● PROBLEM REQUIREMENTS
Please set down each record exactly as it appears, but leave out any pictures.

● EXCERPTED DATA
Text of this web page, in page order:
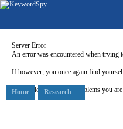
Server Error
An error was encountered when
If however, you once again find
Our apologies for any problems you
Home Research
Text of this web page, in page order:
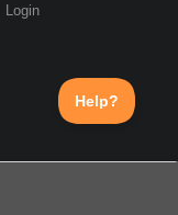
Login
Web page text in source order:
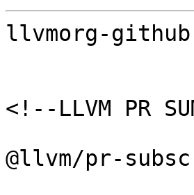
llvmorg-
<!--LLVM PR
@llvm/pr-
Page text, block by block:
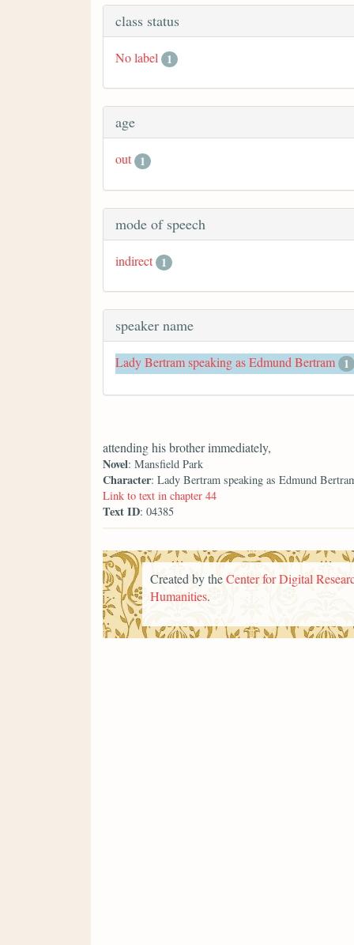
class status
No label 1
age
out 1
mode of speech
indirect 1
speaker name
Lady Bertram speaking as Edmund Bertram 1
attending his brother immediately,
Novel: Mansfield Park
Character: Lady Bertram speaking as Edmund
Link to text in chapter 44
Text ID: 04385
Created by theCenter for Digital
Humanities.
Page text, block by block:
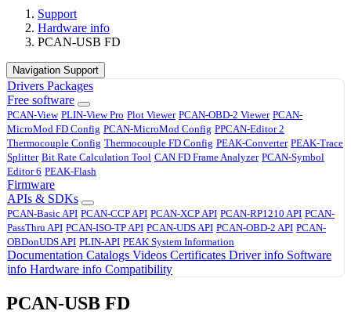
Support
Hardware info
PCAN-USB FD
Navigation Support
Drivers Packages
Free software
PCAN-View PLIN-View Pro Plot Viewer PCAN-OBD-2 Viewer PCAN-
MicroMod FD Config PCAN-MicroMod Config PPCAN-Editor 2
Thermocouple Config Thermocouple FD Config PEAK-Converter PEAK-Trace
Splitter Bit Rate Calculation Tool CAN FD Frame Analyzer PCAN-Symbol
Editor 6 PEAK-Flash
Firmware
APIs & SDKs
PCAN-Basic API PCAN-CCP API PCAN-XCP API PCAN-RP1210 API PCAN-
PassThru API PCAN-ISO-TP API PCAN-UDS API PCAN-OBD-2 API PCAN-
OBDonUDS API PLIN-API PEAK System Information
Documentation Catalogs Videos Certificates Driver info Software
info Hardware info Compatibility
PCAN-USB FD
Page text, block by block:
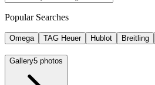
Popular Searches
Omega TAG Heuer Hublot Breitling
Gallery5 photos
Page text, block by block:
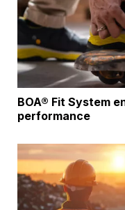
BOA® Fit System
performance
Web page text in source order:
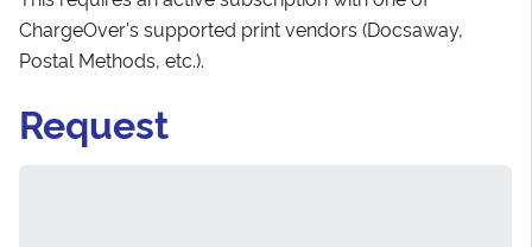
ChargeOver's supported print vendors (Docsaway,
Postal Methods, etc.).
Request
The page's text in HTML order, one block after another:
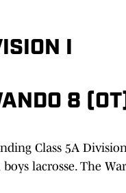
I
8
Class 5A
lacrosse. The
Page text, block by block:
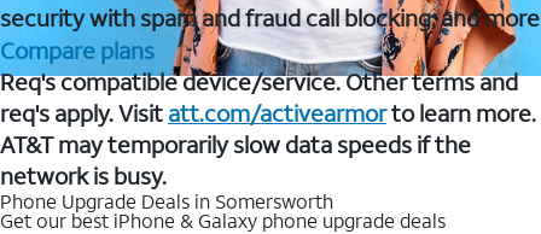
security with spam and fraud call blocking, and more
Compare plans
Req's compatible device/service. Other terms and
req's apply. Visit att.com/activearmorto learn more.
AT&T may temporarily slow data speeds if the
network is busy.
Phone Upgrade Deals in Somersworth
Get our best iPhone & Galaxy phone upgrade deals
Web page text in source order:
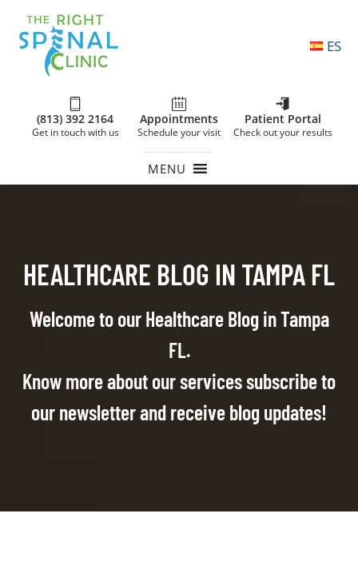
ES
(813) 392 2164
Get in touch with us
Appointments
Schedule your visit
Patient Portal
Check out your results
MENU
HEALTHCARE BLOG IN TAMPA FL
Welcome to our Healthcare Blog in Tampa
FL.
Know more about our services subscribe to
our newsletter and receive blog updates!
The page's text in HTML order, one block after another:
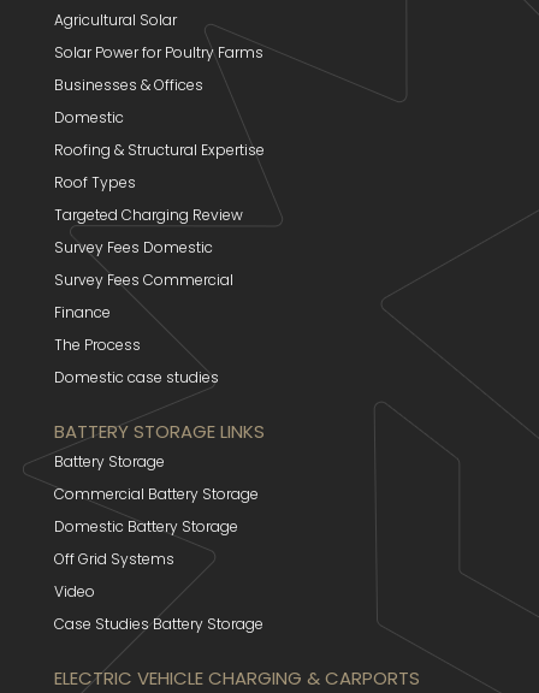
Agricultural Solar
Solar Power for Poultry Farms
Businesses & Offices
Domestic
Roofing & Structural Expertise
Roof Types
Targeted Charging Review
Survey Fees Domestic
Survey Fees Commercial
Finance
The Process
Domestic case studies
BATTERY STORAGE LINKS
Battery Storage
Commercial Battery Storage
Domestic Battery Storage
Off Grid Systems
Video
Case Studies Battery Storage
ELECTRIC VEHICLE CHARGING & CARPORTS
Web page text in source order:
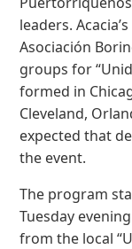
leaders.
Asociación
groups for
formed in
Cleveland,
expected that
the event.
The program
Tuesday
from the local
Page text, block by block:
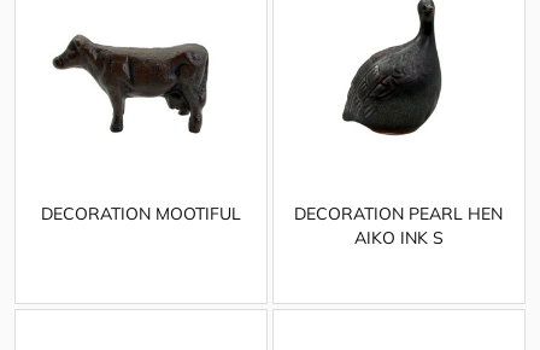
DECORATION MOOTIFUL
DECORATION PEARL HEN
AIKO INK S
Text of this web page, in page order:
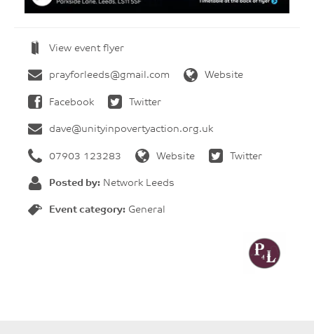
View event flyer
prayforleeds@gmail.com Website
Facebook Twitter
dave@unityinpovertyaction.org.uk
07903 123283 Website Twitter
Posted by: Network Leeds
Event category: General
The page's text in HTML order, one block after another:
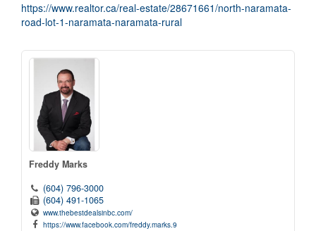
https://www.realtor.ca/real-estate/28671661/north-naramata-
road-lot-1-naramata-naramata-rural
Freddy Marks
(604) 796-3000
(604) 491-1065
www.thebestdealsinbc.com/
https://www.facebook.com/freddy.marks.9
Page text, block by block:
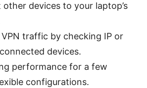
other devices to your laptop’s
traffic by checking IP or
devices.
performance for a few
configurations.
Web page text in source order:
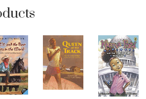
Brown Sugar and Spice Books | All
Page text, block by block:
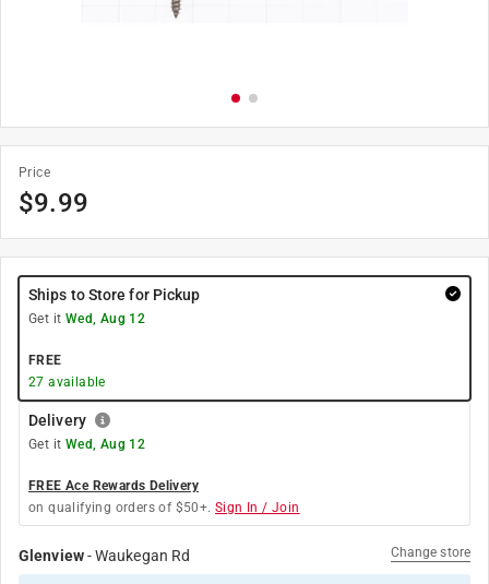
Price
$9.99
Ships to Store for Pickup
Get it Wed, Aug 12
FREE
27 available
Delivery
Get it Wed, Aug 12
FREE Ace Rewards Delivery
on qualifying orders of $50+. Sign In / Join
Glenview-Waukegan Rd Change store
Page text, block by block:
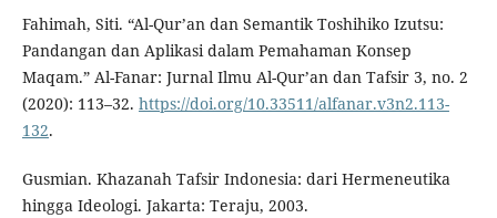
Fahimah, Siti. “Al-Qur’an dan Semantik Toshihiko Izutsu:
Pandangan dan Aplikasi dalam Pemahaman Konsep
Maqam.” Al-Fanar: Jurnal Ilmu Al-Qur’an dan Tafsir 3, no. 2
(2020): 113–32. https://doi.org/10.33511/alfanar.v3n2.113-
132.
Gusmian. Khazanah Tafsir Indonesia: dari Hermeneutika
hingga Ideologi. Jakarta: Teraju, 2003.
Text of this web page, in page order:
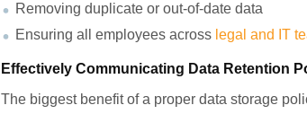
Removing duplicate or out-of-date data
Ensuring all employees across legal and IT
Effectively Communicating Data Retention
The biggest benefit of a proper data storage
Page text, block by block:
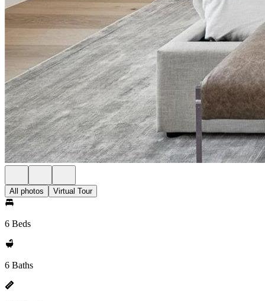
All photos Virtual Tour
6 Beds
6 Baths
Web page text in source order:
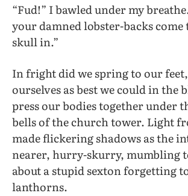
“Fud!” I bawled under my
your damned lobster-backs come
skull in.”
In fright did we spring to our
ourselves as best we could in the
press our bodies together under
bells of the church tower. Light
made flickering shadows as the
nearer, hurry-skurry, mumbling
about a stupid sexton forgetting
lanthorns.
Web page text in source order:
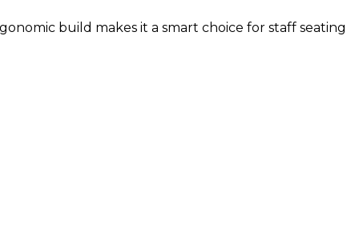
build makes it a smart choice for staff seating
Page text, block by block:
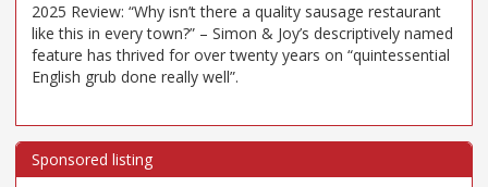
2025 Review: “Why isn’t there a quality sausage restaurant
like this in every town?” – Simon & Joy’s descriptively named
feature has thrived for over twenty years on “quintessential
English grub done really well”.
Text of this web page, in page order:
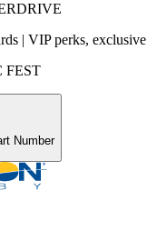
| VIP perks,
FEST
Number
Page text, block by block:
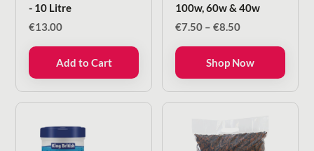
- 10 Litre
€13.00
Add to Cart
100w, 60w & 40w
€7.50 – €8.50Price
through
€8.50
Shop Now
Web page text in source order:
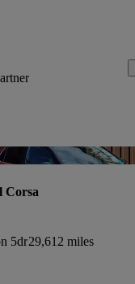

● WRITTEN RESPONSE
Text of this web page, in page order:
Server Error
An error was encountered when
If however, you once again find
Our apologies for any problems you
Home Research
Text of this web page, in page order:
Login
Web page text in source order:
llvmorg-
<!--LLVM PR
@llvm/pr-
Page text, block by block:
class status
No label 1
age
out 1
mode of speech
indirect 1
speaker name
Lady Bertram speaking as Edmund Bertram 1
attending his brother immediately,
Novel: Mansfield Park
Character: Lady Bertram speaking as Edmund
Link to text in chapter 44
Text ID: 04385
Created by theCenter for Digital
Humanities.
Page text, block by block:
Support
Hardware info
PCAN-USB FD
Navigation Support
Drivers Packages
Free software
PCAN-View PLIN-View Pro Plot Viewer PCAN-OBD-2 Viewer PCAN-
MicroMod FD Config PCAN-MicroMod Config PPCAN-Editor 2
Thermocouple Config Thermocouple FD Config PEAK-Converter PEAK-Trace
Splitter Bit Rate Calculation Tool CAN FD Frame Analyzer PCAN-Symbol
Editor 6 PEAK-Flash
Firmware
APIs & SDKs
PCAN-Basic API PCAN-CCP API PCAN-XCP API PCAN-RP1210 API PCAN-
PassThru API PCAN-ISO-TP API PCAN-UDS API PCAN-OBD-2 API PCAN-
OBDonUDS API PLIN-API PEAK System Information
Documentation Catalogs Videos Certificates Driver info Software
info Hardware info Compatibility
PCAN-USB FD
Page text, block by block:
Popular Searches
Omega TAG Heuer Hublot Breitling
Gallery5 photos
Page text, block by block:
BOA® Fit System
performance
Web page text in source order:
ChargeOver's supported print vendors (Docsaway,
Postal Methods, etc.).
Request
The page's text in HTML order, one block after another:
I
8
Class 5A
lacrosse. The
Page text, block by block:
security with spam and fraud call blocking, and more
Compare plans
Req's compatible device/service. Other terms and
req's apply. Visit att.com/activearmorto learn more.
AT&T may temporarily slow data speeds if the
network is busy.
Phone Upgrade Deals in Somersworth
Get our best iPhone & Galaxy phone upgrade deals
Web page text in source order:
ES
(813) 392 2164
Get in touch with us
Appointments
Schedule your visit
Patient Portal
Check out your results
MENU
HEALTHCARE BLOG IN TAMPA FL
Welcome to our Healthcare Blog in Tampa
FL.
Know more about our services subscribe to
our newsletter and receive blog updates!
The page's text in HTML order, one block after another:
Agricultural Solar
Solar Power for Poultry Farms
Businesses & Offices
Domestic
Roofing & Structural Expertise
Roof Types
Targeted Charging Review
Survey Fees Domestic
Survey Fees Commercial
Finance
The Process
Domestic case studies
BATTERY STORAGE LINKS
Battery Storage
Commercial Battery Storage
Domestic Battery Storage
Off Grid Systems
Video
Case Studies Battery Storage
ELECTRIC VEHICLE CHARGING & CARPORTS
Web page text in source order:
leaders.
Asociación
groups for
formed in
Cleveland,
expected that
the event.
The program
Tuesday
from the local
Page text, block by block:
DECORATION MOOTIFUL
DECORATION PEARL HEN
AIKO INK S
Text of this web page, in page order:
View event flyer
prayforleeds@gmail.com Website
Facebook Twitter
dave@unityinpovertyaction.org.uk
07903 123283 Website Twitter
Posted by: Network Leeds
Event category: General
The page's text in HTML order, one block after another:
https://www.realtor.ca/real-estate/28671661/north-naramata-
road-lot-1-naramata-naramata-rural
Freddy Marks
(604) 796-3000
(604) 491-1065
www.thebestdealsinbc.com/
https://www.facebook.com/freddy.marks.9
Page text, block by block:
other devices to your laptop’s
traffic by checking IP or
devices.
performance for a few
configurations.
Web page text in source order:
Brown Sugar and Spice Books | All
Page text, block by block:
Price
$9.99
Ships to Store for Pickup
Get it Wed, Aug 12
FREE
27 available
Delivery
Get it Wed, Aug 12
FREE Ace Rewards Delivery
on qualifying orders of $50+. Sign In / Join
Glenview-Waukegan Rd Change store
Page text, block by block:
Fahimah, Siti. “Al-Qur’an dan Semantik Toshihiko Izutsu:
Pandangan dan Aplikasi dalam Pemahaman Konsep
Maqam.” Al-Fanar: Jurnal Ilmu Al-Qur’an dan Tafsir 3, no. 2
(2020): 113–32. https://doi.org/10.33511/alfanar.v3n2.113-
132.
Gusmian. Khazanah Tafsir Indonesia: dari Hermeneutika
hingga Ideologi. Jakarta: Teraju, 2003.
Text of this web page, in page order:
Removing duplicate or out-of-date data
Ensuring all employees across legal and IT
Effectively Communicating Data Retention
The biggest benefit of a proper data storage
Page text, block by block:
All photos Virtual Tour
6 Beds
6 Baths
Web page text in source order:
“Fud!” I bawled under my
your damned lobster-backs come
skull in.”
In fright did we spring to our
ourselves as best we could in the
press our bodies together under
bells of the church tower. Light
made flickering shadows as the
nearer, hurry-skurry, mumbling
about a stupid sexton forgetting
lanthorns.
Web page text in source order:
build makes it a smart choice for staff seating
Page text, block by block:
2025 Review: “Why isn’t there a quality sausage restaurant
like this in every town?” – Simon & Joy’s descriptively named
feature has thrived for over twenty years on “quintessential
English grub done really well”.
Text of this web page, in page order:
| VIP perks,
FEST
Number
Page text, block by block:
- 10 Litre
€13.00
Add to Cart
100w, 60w & 40w
€7.50 – €8.50Price
through
€8.50
Shop Now
Web page text in source order:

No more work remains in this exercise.